WHAT THE EXERCISE ASKS >> Repeat the data that follows exactly, starting at the line with "appropriate program and" and ending at the line with "BFS [158, 76]", and leave out every picture.

-- -- --

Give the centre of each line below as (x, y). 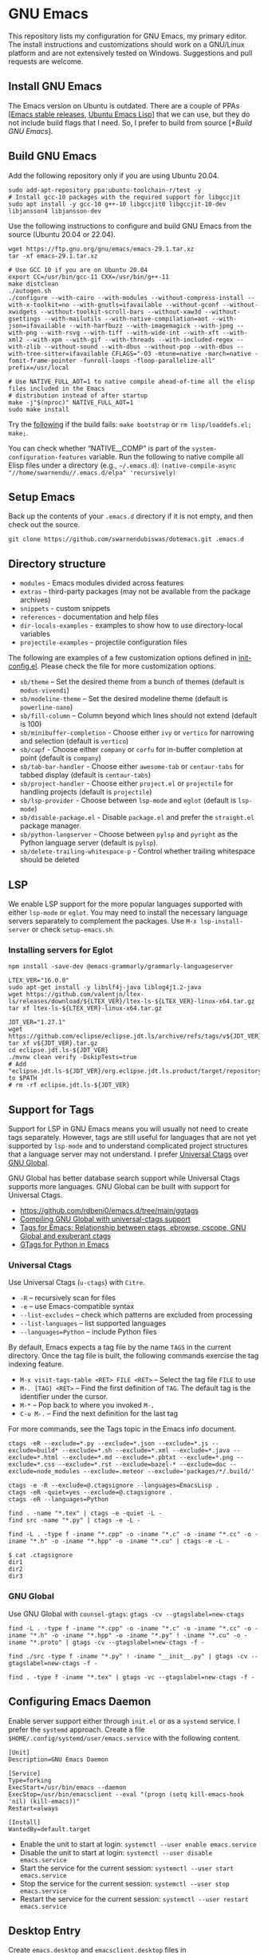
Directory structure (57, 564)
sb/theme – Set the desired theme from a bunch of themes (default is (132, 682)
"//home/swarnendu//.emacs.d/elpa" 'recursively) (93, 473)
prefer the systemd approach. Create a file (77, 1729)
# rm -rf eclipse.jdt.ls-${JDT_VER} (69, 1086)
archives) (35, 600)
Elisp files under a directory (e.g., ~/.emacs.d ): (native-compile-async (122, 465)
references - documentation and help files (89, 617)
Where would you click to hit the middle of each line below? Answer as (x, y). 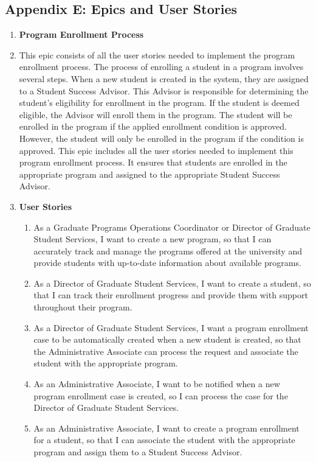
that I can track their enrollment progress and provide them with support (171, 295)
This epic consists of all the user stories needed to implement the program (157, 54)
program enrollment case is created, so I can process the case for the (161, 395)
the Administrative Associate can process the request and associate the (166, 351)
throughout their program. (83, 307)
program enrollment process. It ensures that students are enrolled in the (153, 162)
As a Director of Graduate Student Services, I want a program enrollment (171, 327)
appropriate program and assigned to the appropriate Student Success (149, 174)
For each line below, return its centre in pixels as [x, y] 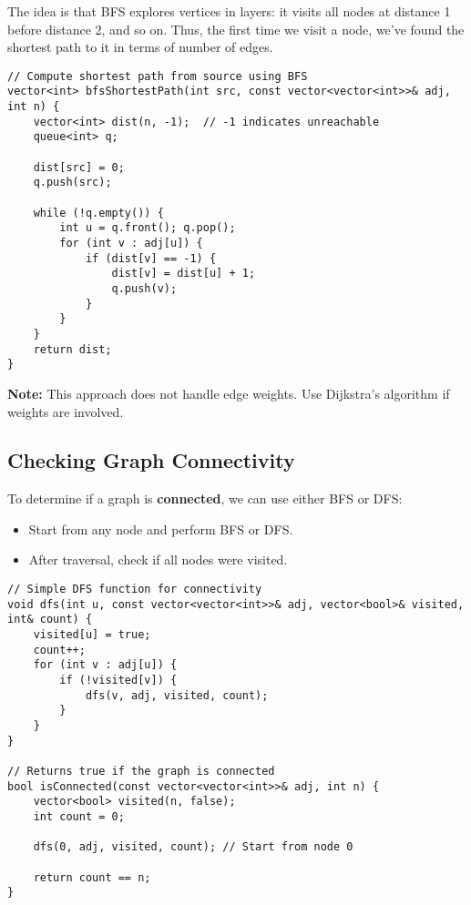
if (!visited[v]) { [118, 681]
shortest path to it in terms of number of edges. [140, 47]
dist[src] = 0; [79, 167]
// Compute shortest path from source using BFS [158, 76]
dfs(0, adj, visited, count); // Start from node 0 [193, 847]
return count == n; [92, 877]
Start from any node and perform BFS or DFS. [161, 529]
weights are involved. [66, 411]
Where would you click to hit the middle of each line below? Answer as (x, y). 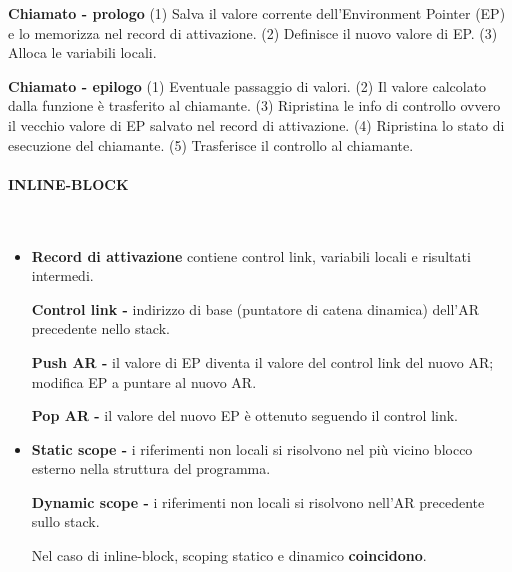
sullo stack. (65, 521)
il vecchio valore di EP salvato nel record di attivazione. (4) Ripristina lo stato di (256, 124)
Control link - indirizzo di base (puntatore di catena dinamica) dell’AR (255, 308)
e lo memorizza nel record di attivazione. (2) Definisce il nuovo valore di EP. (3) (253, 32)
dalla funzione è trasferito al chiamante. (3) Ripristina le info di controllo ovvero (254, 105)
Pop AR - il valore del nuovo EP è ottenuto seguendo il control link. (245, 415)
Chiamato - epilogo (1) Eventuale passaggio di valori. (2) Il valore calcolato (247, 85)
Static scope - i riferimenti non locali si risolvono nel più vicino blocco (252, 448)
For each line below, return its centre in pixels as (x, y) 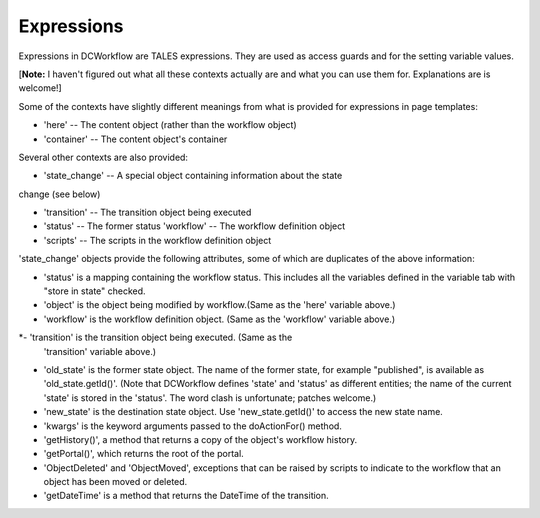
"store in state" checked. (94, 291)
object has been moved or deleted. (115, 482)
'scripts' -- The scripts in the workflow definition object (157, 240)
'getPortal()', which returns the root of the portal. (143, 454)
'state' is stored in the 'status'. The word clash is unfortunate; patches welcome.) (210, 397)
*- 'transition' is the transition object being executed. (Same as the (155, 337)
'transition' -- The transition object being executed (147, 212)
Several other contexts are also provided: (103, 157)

-- -- --

RESULT FOR THIS TASK >>
appropriate program and assigned to the appropriate Student Success (149, 174)
For each line below, return its centre in pixels as [x, y] 
if (!visited[v]) { [118, 681]
shortest path to it in terms of number of edges. [140, 47]
dist[src] = 0; [79, 167]
// Compute shortest path from source using BFS [158, 76]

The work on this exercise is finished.